-------- Stored data
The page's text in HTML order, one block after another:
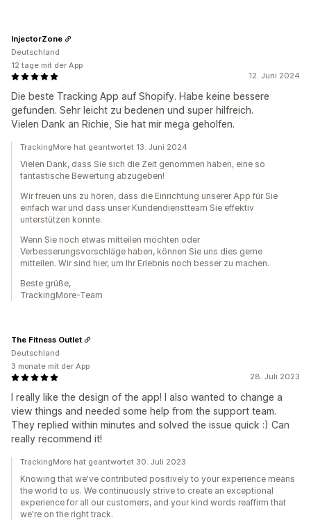
12. Juni 2024
Die beste Tracking App auf Shopify. Habe keine bessere
gefunden. Sehr leicht zu bedenen und super hilfreich.
Vielen Dank an Richie, Sie hat mir mega geholfen.
InjectorZone
Deutschland
12 tage mit der App
TrackingMore hat geantwortet 13. Juni 2024
Vielen Dank, dass Sie sich die Zeit genommen haben, eine so
fantastische Bewertung abzugeben!
Wir freuen uns zu hören, dass die Einrichtung unserer App für Sie
einfach war und dass unser Kundendienstteam Sie effektiv
unterstützen konnte.
Wenn Sie noch etwas mitteilen möchten oder
Verbesserungsvorschläge haben, können Sie uns dies gerne
mitteilen. Wir sind hier, um Ihr Erlebnis noch besser zu machen.
Beste grüße,
TrackingMore-Team
28. Juli 2023
I really like the design of the app! I also wanted to change a
view things and needed some help from the support team.
They replied within minutes and solved the issue quick :) Can
really recommend it!
The Fitness Outlet
Deutschland
3 monate mit der App
TrackingMore hat geantwortet 30. Juli 2023
Knowing that we've contributed positively to your experience means
the world to us. We continuously strive to create an exceptional
experience for all our customers, and your kind words reaffirm that
we're on the right track.
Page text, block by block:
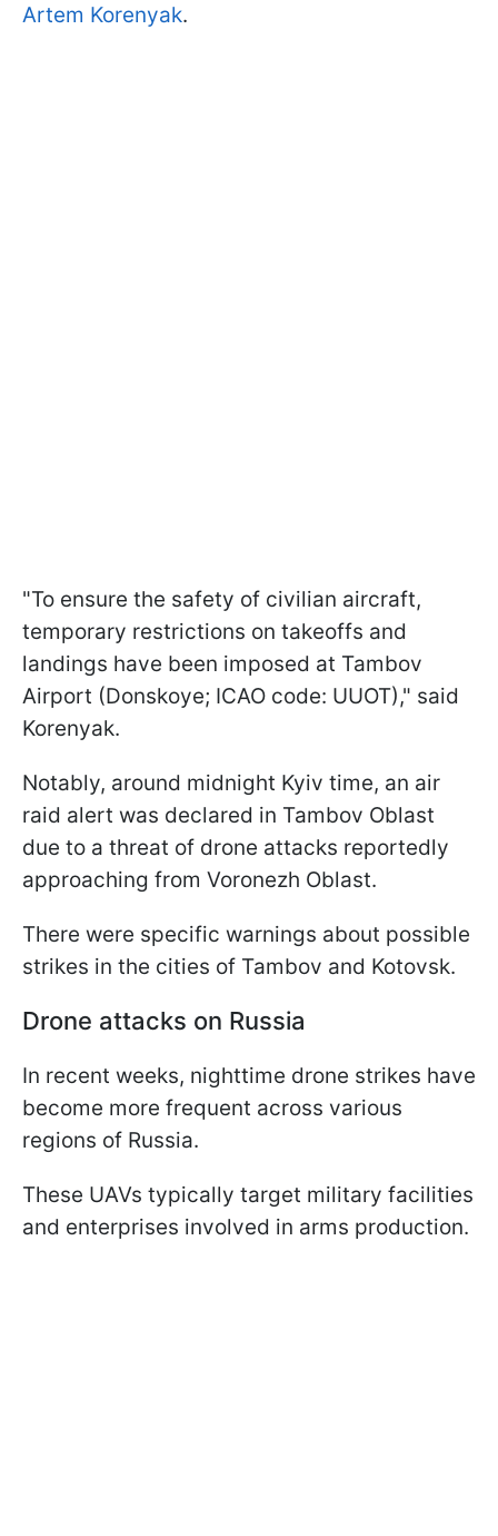
Artem Korenyak.
"To ensure the safety of civilian aircraft,
temporary restrictions on takeoffs and
landings have been imposed at Tambov
Airport (Donskoye; ICAO code: UUOT)," said
Korenyak.
Notably, around midnight Kyiv time, an air
raid alert was declared in Tambov Oblast
due to a threat of drone attacks reportedly
approaching from Voronezh Oblast.
There were specific warnings about possible
strikes in the cities of Tambov and Kotovsk.
Drone attacks on Russia
In recent weeks, nighttime drone strikes have
become more frequent across various
regions of Russia.
These UAVs typically target military facilities
and enterprises involved in arms production.
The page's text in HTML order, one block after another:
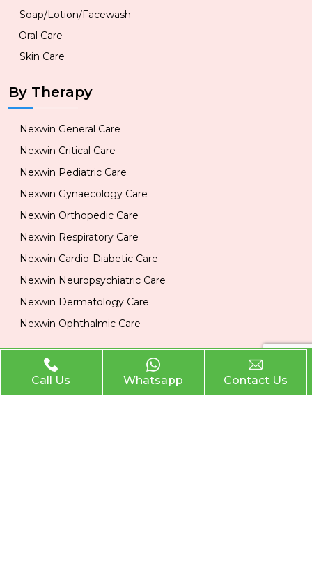
Soap/Lotion/Facewash
Oral Care
Skin Care
By Therapy
Nexwin General Care
Nexwin Critical Care
Nexwin Pediatric Care
Nexwin Gynaecology Care
Nexwin Orthopedic Care
Nexwin Respiratory Care
Nexwin Cardio-Diabetic Care
Nexwin Neuropsychiatric Care
Nexwin Dermatology Care
Nexwin Ophthalmic Care
Official Info
Location
Call Us Whatsapp Contact Us
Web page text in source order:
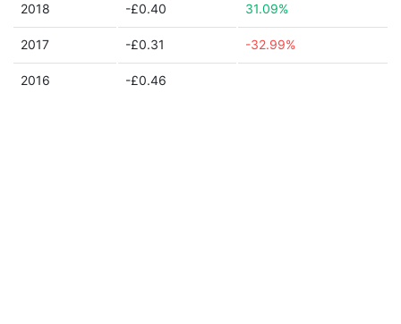
2018 -£0.40 31.09%
2017 -£0.31 -32.99%
2016 -£0.46
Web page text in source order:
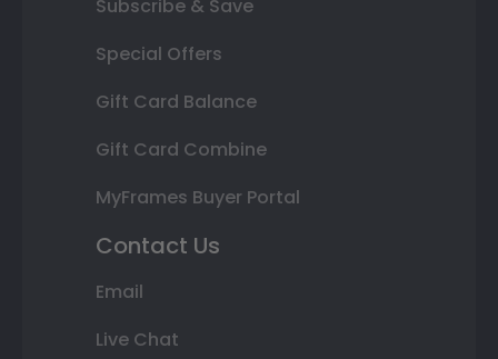
Subscribe & Save
Special Offers
Gift Card Balance
Gift Card Combine
MyFrames Buyer Portal
Contact Us
Email
Live Chat
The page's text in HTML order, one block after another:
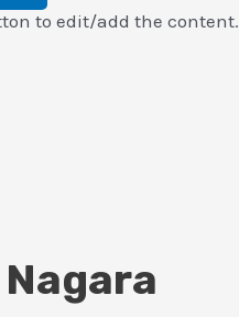
to edit/add the content.
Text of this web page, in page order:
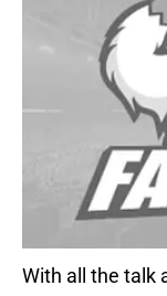
With all the talk
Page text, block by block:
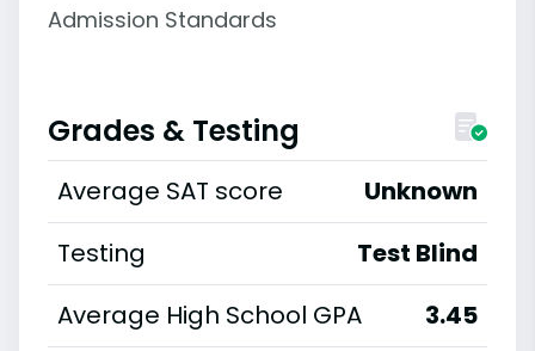
Admission Standards
Grades & Testing
Average SAT score
Unknown
Testing
Test Blind
Average High School GPA
3.45
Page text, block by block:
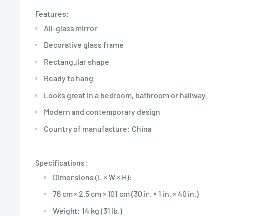
Features:
All-glass mirror
Decorative glass frame
Rectangular shape
Ready to hang
Looks great in a bedroom, bathroom or hallway
Modern and contemporary design
Country of manufacture: China
Specifications:
Dimensions (L × W × H):
76 cm × 2.5 cm × 101 cm (30 in. × 1 in. × 40 in.)
Weight: 14 kg (31 lb.)
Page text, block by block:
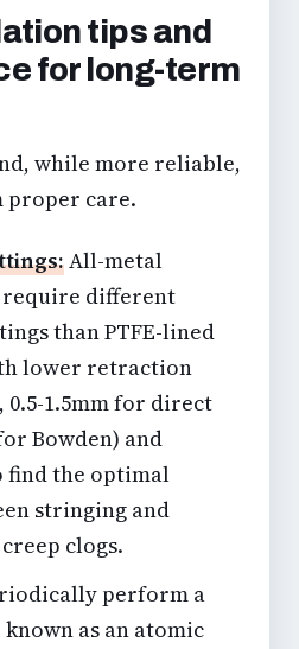
tips and
for long-term
while more reliable,
proper care.
All-metal
require different
than PTFE-lined
lower retraction
0.5-1.5mm for direct
Bowden) and
find the optimal
stringing and
clogs.
perform a
as an atomic
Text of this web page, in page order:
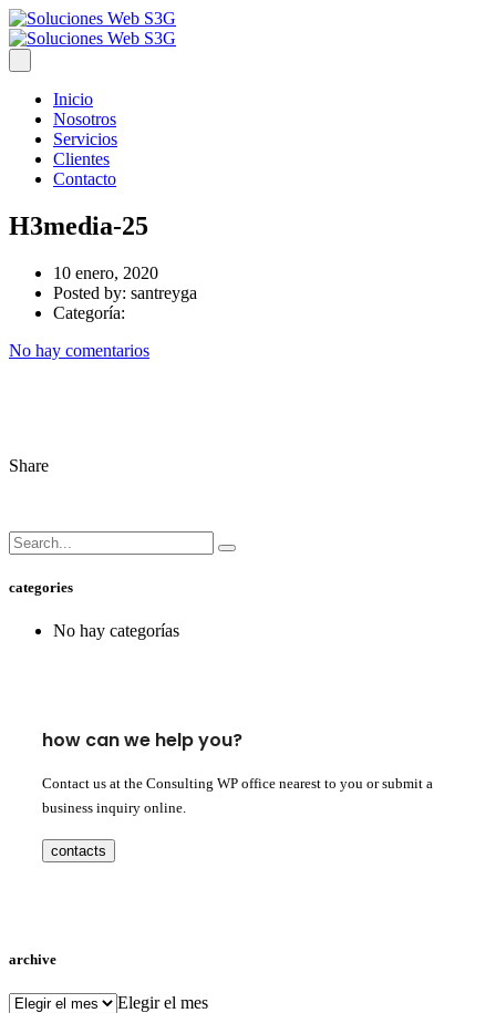
Inicio
Nosotros
Servicios
Clientes
Contacto
H3media-25
10 enero, 2020
Posted by: santreyga
Categoría:
No hay comentarios
Share
categories
No hay categorías
how can we help you?
Contact us at the Consulting WP office nearest to you or submit a
business inquiry online.
contacts
archive
archive Elegir el mes
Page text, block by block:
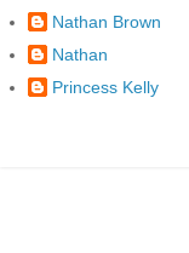
Nathan Brown
Nathan
Princess Kelly
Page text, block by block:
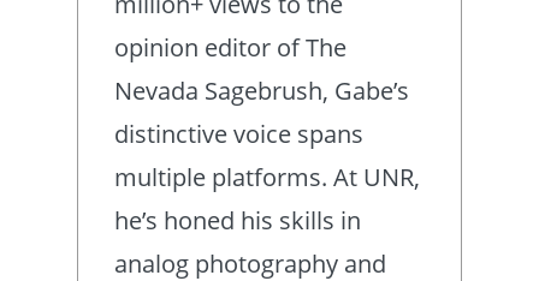
opinion editor of The
Nevada Sagebrush, Gabe’s
distinctive voice spans
multiple platforms. At UNR,
he’s honed his skills in
analog photography and
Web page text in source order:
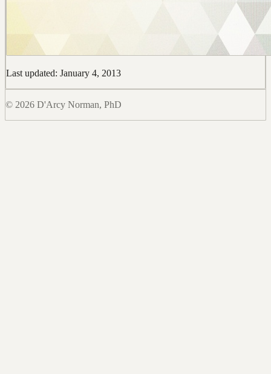
Last updated: January 4, 2013
© 2026 D'Arcy Norman, PhD
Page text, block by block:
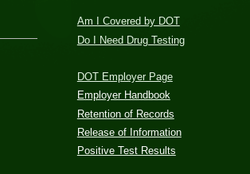
Am I Covered by DOT
Do I Need Drug Testing
DOT Employer Page
Employer Handbook
Retention of Records
Release of Information
Positive Test Results
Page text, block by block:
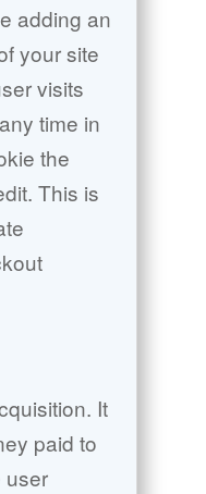
adding an
your site
visits
time in
the
This is
It
paid to
user
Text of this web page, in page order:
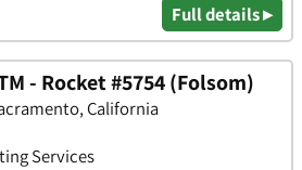
Full details ▸
- Rocket #5754 (Folsom)
California
Services
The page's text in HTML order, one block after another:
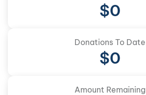
$0
Donations To Date
$0
Amount Remaining
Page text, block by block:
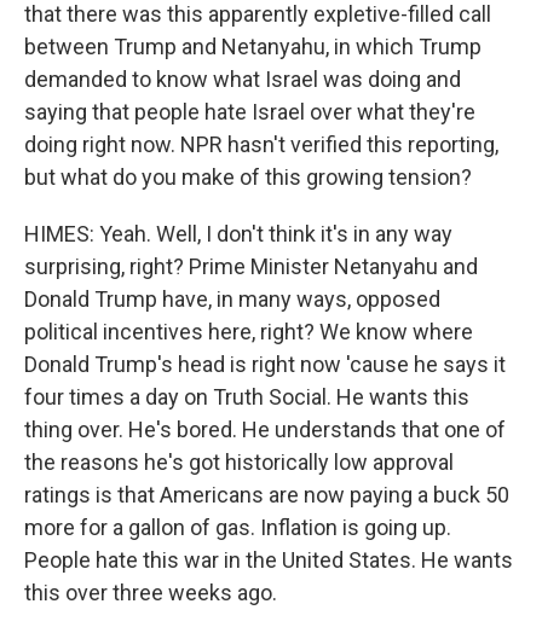
that there was this apparently expletive-filled call
between Trump and Netanyahu, in which Trump
demanded to know what Israel was doing and
saying that people hate Israel over what they're
doing right now. NPR hasn't verified this reporting,
but what do you make of this growing tension?
HIMES: Yeah. Well, I don't think it's in any way
surprising, right? Prime Minister Netanyahu and
Donald Trump have, in many ways, opposed
political incentives here, right? We know where
Donald Trump's head is right now 'cause he says it
four times a day on Truth Social. He wants this
thing over. He's bored. He understands that one of
the reasons he's got historically low approval
ratings is that Americans are now paying a buck 50
more for a gallon of gas. Inflation is going up.
People hate this war in the United States. He wants
this over three weeks ago.
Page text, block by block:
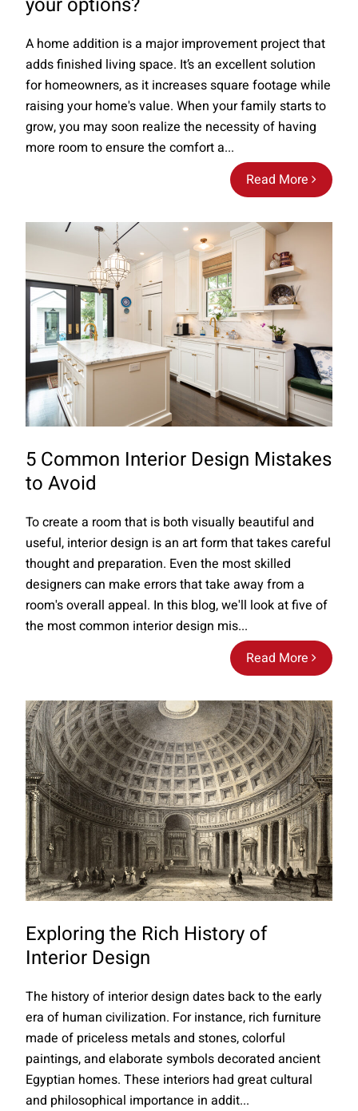
Read More
A home addition is a major improvement project that
adds finished living space. It’s an excellent solution
for homeowners, as it increases square footage while
raising your home's value. When your family starts to
grow, you may soon realize the necessity of having
more room to ensure the comfort a...
5 Common Interior Design Mistakes
to Avoid
Read More
To create a room that is both visually beautiful and
useful, interior design is an art form that takes careful
thought and preparation. Even the most skilled
designers can make errors that take away from a
room's overall appeal. In this blog, we'll look at five of
the most common interior design mis...
Exploring the Rich History of
Interior Design
The history of interior design dates back to the early
era of human civilization. For instance, rich furniture
made of priceless metals and stones, colorful
paintings, and elaborate symbols decorated ancient
Egyptian homes. These interiors had great cultural
and philosophical importance in addit...
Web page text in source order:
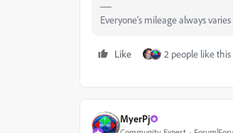
Everyone's mileage always varies
Like 2 people like this
MyerPj
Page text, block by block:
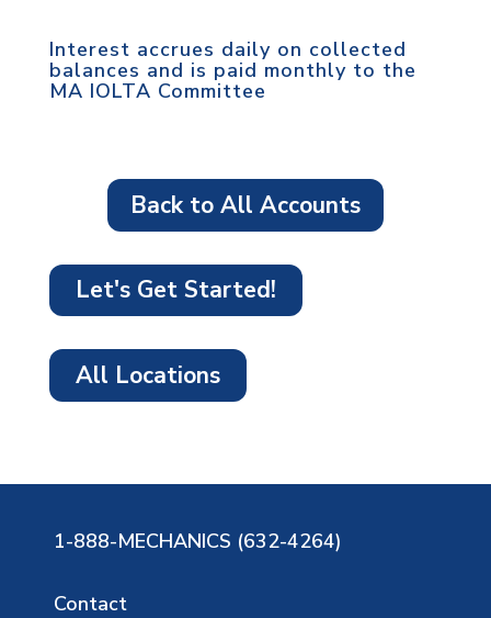
Interest accrues daily on collected
balances and is paid monthly to the
MA IOLTA Committee
Back to All Accounts
Let's Get Started!
All Locations
1-888-MECHANICS (632-4264)
Contact
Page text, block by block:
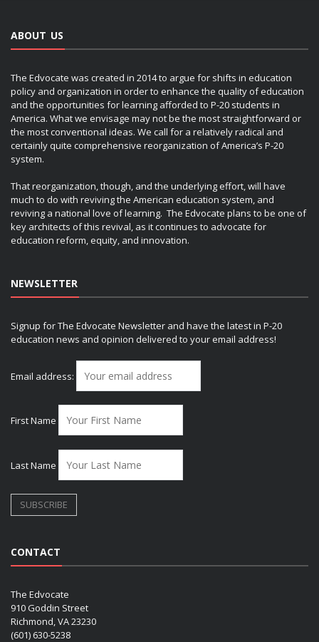
ABOUT US
The Edvocate was created in 2014 to argue for shifts in education
policy and organization in order to enhance the quality of education
and the opportunities for learning afforded to P-20 students in
America. What we envisage may not be the most straightforward or
the most conventional ideas. We call for a relatively radical and
certainly quite comprehensive reorganization of America’s P-20
system.
That reorganization, though, and the underlying effort, will have
much to do with reviving the American education system, and
reviving a national love of learning. The Edvocate plans to be one of
key architects of this revival, as it continues to advocate for
education reform, equity, and innovation.
NEWSLETTER
Signup for The Edvocate Newsletter and have the latest in P-20
education news and opinion delivered to your email address!
Email address:
First Name
Last Name
CONTACT
The Edvocate
910 Goddin Street
Richmond, VA 23230
(601) 630-5238
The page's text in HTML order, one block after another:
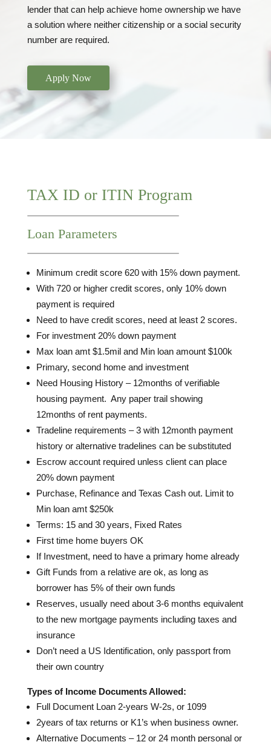
lender that can help achieve home ownership we have
a solution where neither citizenship or a social security
number are required.
Apply Now
TAX ID or ITIN Program
Loan Parameters
Minimum credit score 620 with 15% down payment.
With 720 or higher credit scores, only 10% down
payment is required
Need to have credit scores, need at least 2 scores.
For investment 20% down payment
Max loan amt $1.5mil and Min loan amount $100k
Primary, second home and investment
Need Housing History – 12months of verifiable
housing payment. Any paper trail showing
12months of rent payments.
Tradeline requirements – 3 with 12month payment
history or alternative tradelines can be substituted
Escrow account required unless client can place
20% down payment
Purchase, Refinance and Texas Cash out. Limit to
Min loan amt $250k
Terms: 15 and 30 years, Fixed Rates
First time home buyers OK
If Investment, need to have a primary home already
Gift Funds from a relative are ok, as long as
borrower has 5% of their own funds
Reserves, usually need about 3-6 months equivalent
to the new mortgage payments including taxes and
insurance
Don’t need a US Identification, only passport from
their own country
Types of Income Documents Allowed:
Full Document Loan 2-years W-2s, or 1099
2years of tax returns or K1’s when business owner.
Alternative Documents – 12 or 24 month personal or
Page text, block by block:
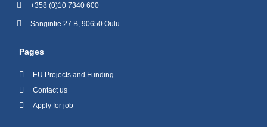
+358 (0)10 7340 600
Sangintie 27 B, 90650 Oulu
Pages
EU Projects and Funding
Contact us
Apply for job
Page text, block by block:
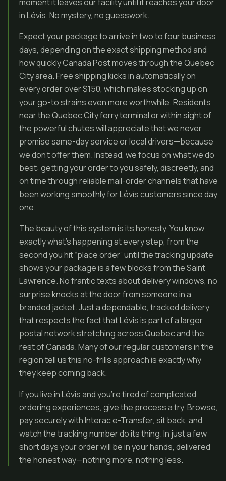
in Lévis. No mystery, no guesswork.
Expect your package to arrive in two to four business
days, depending on the exact shipping method and
how quickly Canada Post moves through the Quebec
City area. Free shipping kicks in automatically on
every order over $150, which makes stocking up on
your go-to strains even more worthwhile. Residents
near the Quebec City ferry terminal or within sight of
the powerful chutes will appreciate that we never
promise same-day service or local drivers—because
we don’t offer them. Instead, we focus on what we do
best: getting your order to you safely, discreetly, and
on time through reliable mail-order channels that have
been working smoothly for Lévis customers since day
one.
The beauty of this system is its honesty. You know
exactly what’s happening at every step, from the
second you hit “place order” until the tracking update
shows your package is a few blocks from the Saint
Lawrence. No frantic texts about delivery windows, no
surprise knocks at the door from someone in a
branded jacket. Just a dependable, tracked delivery
that respects the fact that Lévis is part of a larger
postal network stretching across Quebec and the
rest of Canada. Many of our regular customers in the
region tell us this no-frills approach is exactly why
they keep coming back.
If you live in Lévis and you’re tired of complicated
ordering experiences, give the process a try. Browse,
pay securely with Interac e-Transfer, sit back, and
watch the tracking number do its thing. In just a few
short days your order will be in your hands, delivered
the honest way—nothing more, nothing less.
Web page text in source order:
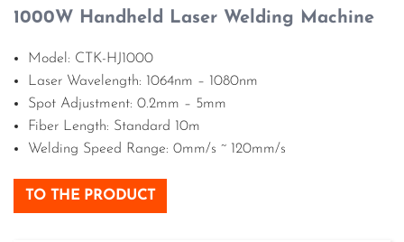
1000W Handheld Laser Welding Machine
Model: CTK-HJ1000
Laser Wavelength: 1064nm – 1080nm
Spot Adjustment: 0.2mm – 5mm
Fiber Length: Standard 10m
Welding Speed Range: 0mm/s ~ 120mm/s
TO THE PRODUCT
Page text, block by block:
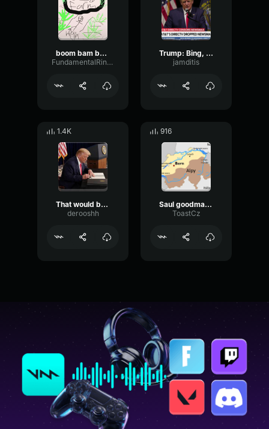
boom bam bop sound effect
FundamentalRingTremolo94747
Trump: Bing, bing, boom!
jamditis
1.4K
That would be an amazing thing
derooshh
916
Saul goodman 3d
ToastCz
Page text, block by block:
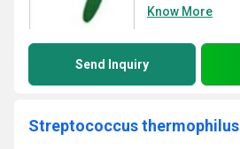
Know More
Send Inquiry
Streptococcus thermophilus
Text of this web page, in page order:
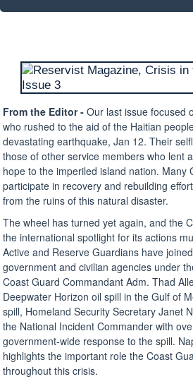
information only on official,
From the Editor -Our last issue focused
who rushed to the aid of the Haitian
devastating earthquake, Jan 12. Their
those of other service members who lent
hope to the imperiled island nation. Many
participate in recovery and rebuilding
from the ruins of this natural disaster.
The wheel has turned yet again, and the
the international spotlight for its actions
Active and Reserve Guardians have
government and civilian agencies under
Coast Guard Commandant Adm. Thad
Deepwater Horizon oil spill in the Gulf of
spill, Homeland Security Secretary Janet
the National Incident Commander with
government-wide response to the spill.
highlights the important role the Coast
throughout this crisis.
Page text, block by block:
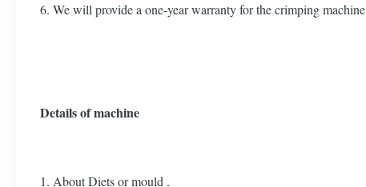
6. We will provide a one-year warranty for the crimping machine
Details of machine
1. About Diets or mould .
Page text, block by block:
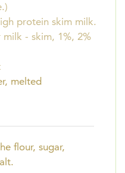
protein skim milk.
milk - skim, 1%, 2%
melted
flour, sugar,
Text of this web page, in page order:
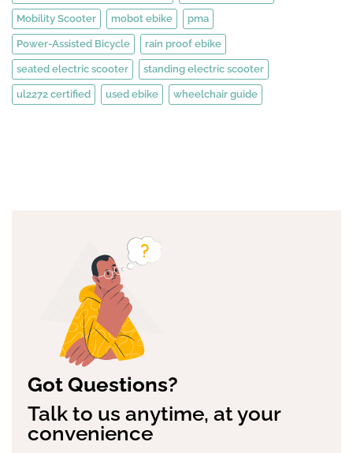
Mobility Scooter mobot ebike pma
Power-Assisted Bicycle rain proof ebike
seated electric scooter standing electric scooter
ul2272 certified used ebike wheelchair guide
Got Questions?
Talk to us anytime, at your
convenience
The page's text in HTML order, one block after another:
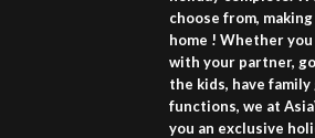
choose from,
home ! Whether
with your partner,
the kids, have
functions, we at
you an exclusive
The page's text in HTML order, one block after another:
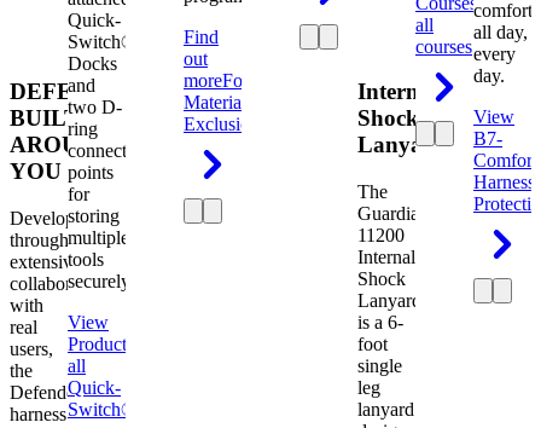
----------------
● **Task prompt**: Both the line above containing "ratings is that" and the line containing "Interest accrues daily on collected" belong in the copy, along with every line between them; print these exactly and omit the pictures.

● **Result of the exercise**:
ratings is that Americans are now paying a buck 50
more for a gallon of gas. Inflation is going up.
People hate this war in the United States. He wants
this over three weeks ago.
Page text, block by block:
Read More
A home addition is a major improvement project that
adds finished living space. It’s an excellent solution
for homeowners, as it increases square footage while
raising your home's value. When your family starts to
grow, you may soon realize the necessity of having
more room to ensure the comfort a...
5 Common Interior Design Mistakes
to Avoid
Read More
To create a room that is both visually beautiful and
useful, interior design is an art form that takes careful
thought and preparation. Even the most skilled
designers can make errors that take away from a
room's overall appeal. In this blog, we'll look at five of
the most common interior design mis...
Exploring the Rich History of
Interior Design
The history of interior design dates back to the early
era of human civilization. For instance, rich furniture
made of priceless metals and stones, colorful
paintings, and elaborate symbols decorated ancient
Egyptian homes. These interiors had great cultural
and philosophical importance in addit...
Web page text in source order:
Everyone's mileage always varies
Like 2 people like this
MyerPj
Page text, block by block:
Interest accrues daily on collected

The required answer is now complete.